* WHAT YOU NEED TO DO *
Exactly the lines from the one that contains "選択した E シリーズボリュームのバックアップが開始され、バックアップページの結果リストセクションにタスクのステータスが" through the end of the material below are to be output, the first and last included.

* SOURCE MATERIAL *
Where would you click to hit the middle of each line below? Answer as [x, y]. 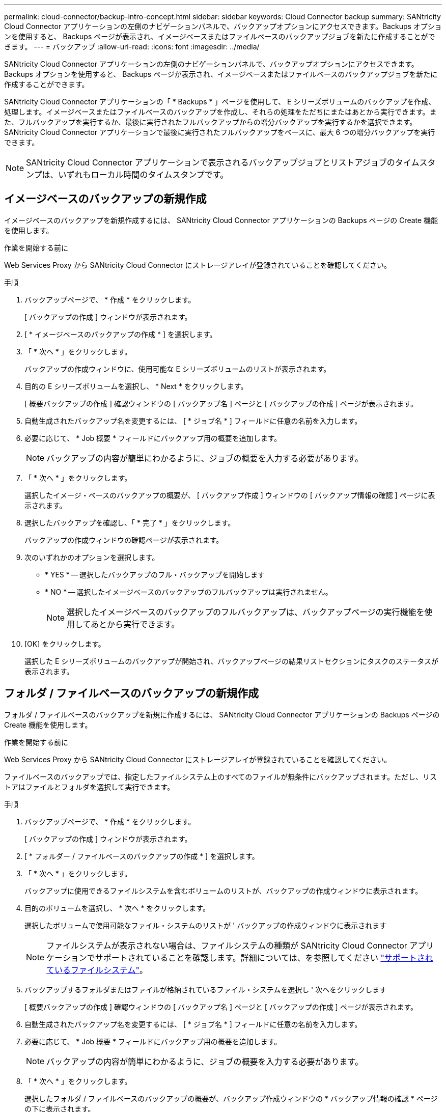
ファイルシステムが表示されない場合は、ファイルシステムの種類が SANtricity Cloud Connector [227, 945]
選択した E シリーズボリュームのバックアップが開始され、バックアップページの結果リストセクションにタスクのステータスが [232, 661]
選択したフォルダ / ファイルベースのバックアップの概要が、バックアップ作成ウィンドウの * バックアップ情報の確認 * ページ [231, 1098]
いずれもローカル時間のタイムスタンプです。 [143, 175]
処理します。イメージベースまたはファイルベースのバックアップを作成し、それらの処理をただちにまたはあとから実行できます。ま [220, 112]
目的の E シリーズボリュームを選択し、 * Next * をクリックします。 [136, 386]
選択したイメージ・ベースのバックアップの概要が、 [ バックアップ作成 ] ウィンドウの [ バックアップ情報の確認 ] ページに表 [230, 495]
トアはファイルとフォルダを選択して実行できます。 [89, 787]

* ANSWER BOX *
選択した E シリーズボリュームのバックアップが開始され、バックアップページの結果リストセクションにタスクのステータスが [232, 661]
選択したフォルダ / ファイルベースのバックアップの概要が、バックアップ作成ウィンドウの * バックアップ情報の確認 * ページ [231, 1098]
いずれもローカル時間のタイムスタンプです。 [143, 175]
処理します。イメージベースまたはファイルベースのバックアップを作成し、それらの処理をただちにまたはあとから実行できます。ま [220, 112]
目的の E シリーズボリュームを選択し、 * Next * をクリックします。 [136, 386]
選択したイメージ・ベースのバックアップの概要が、 [ バックアップ作成 ] ウィンドウの [ バックアップ情報の確認 ] ページに表 [230, 495]
トアはファイルとフォルダを選択して実行できます。 [89, 787]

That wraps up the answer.